Cowan and team focus largely on the specular reflection method, noting that all three techniques have been studied in terms of cloud cover and changes in albedo due to seasonal changes on the surface. But they also identify what they call the ‘latitude-albedo’ effect, which can play havoc with these observations by mimicking the glint of an ocean when none actually exists. The reason: A planet in the habitable zone with low axial tilt (obliquity) would tend to have highly reflective snow and ice in the regions least illuminated by sunlight. A false positive for ocean glint is thus produced.

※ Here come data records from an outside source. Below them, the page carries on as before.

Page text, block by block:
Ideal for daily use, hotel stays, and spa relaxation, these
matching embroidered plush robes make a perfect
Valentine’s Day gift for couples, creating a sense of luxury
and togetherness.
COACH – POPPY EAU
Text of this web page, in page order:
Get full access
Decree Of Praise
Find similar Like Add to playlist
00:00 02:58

In other words, the polar regions will make the apparent reflectivity of a planet with low axial tilt increase when the planet is seen in its crescent phase, an effect that will diminish in the gibbous phase. The latitude-albedo effect thus limits our ability to use ocean ‘glint’ as a marker for water on the surface, though the authors note there are some ways around the problem. It will be necessary to study the color variations of the planet during its own rotation and during the entirety of its orbit to develop an estimate for the planet’s obliquity. The rotational albedo map that can be generated out of this should allow better interpretation of the variations in light observed. The JWST/starshade combination may be powerful enough to monitor these tiny changes.

If you’re wondering how significant the ‘glint’ effect could be, consider that Tyler Robinson (University of Washington), modeling the Earth as it would appear to a distant observer back in 2010, was able to show that the Earth would be as much as 100 percent brighter at crescent phases when modeled with the glint effect than without it. Thus specular reflection can be a major player in characterizing an exoplanet, but only if we learn how to interpret it properly.

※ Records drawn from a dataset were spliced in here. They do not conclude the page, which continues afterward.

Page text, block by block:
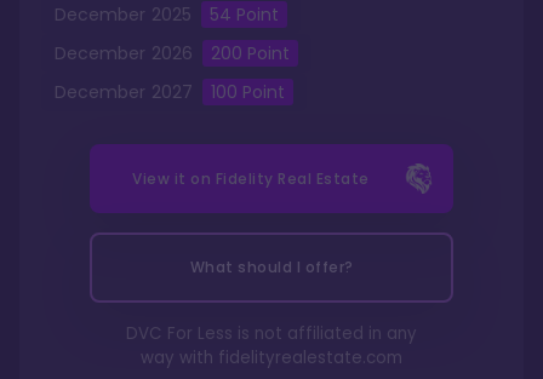
December 2025 54 Point
December 2026 200 Point
December 2027 100 Point
View it on Fidelity Real Estate
What should I offer?
DVC For Less is not affiliated in any
way with fidelityrealestate.com

The Cowan team’s simulation worked with a planet whose obliquity is 23.5 degrees, the same as the Earth’s, calculating light curves as they would appear to a distant observer. Subtracting out the kind of reflection that would produce an ocean glint, they still found the false positive, phase variations that mimic the glint. Planets like the Earth have enough axial tilt that the methods above can correct for the latitude-albedo effect, but the authors note that zero-obliquity planets will be extremely hard to investigate. It’s worth noting that planets like these should be fairly common around red dwarf stars, where the planet has become tidally locked to the primary.

The paper is Cowan, Abbot and Voigt, “A False Positive For Ocean Glint on Exoplanets: the Latitude-Albedo Effect,” accepted at Astrophysical Journal Letters (preprint). Thanks to Antonio Tavani for the pointer to this paper.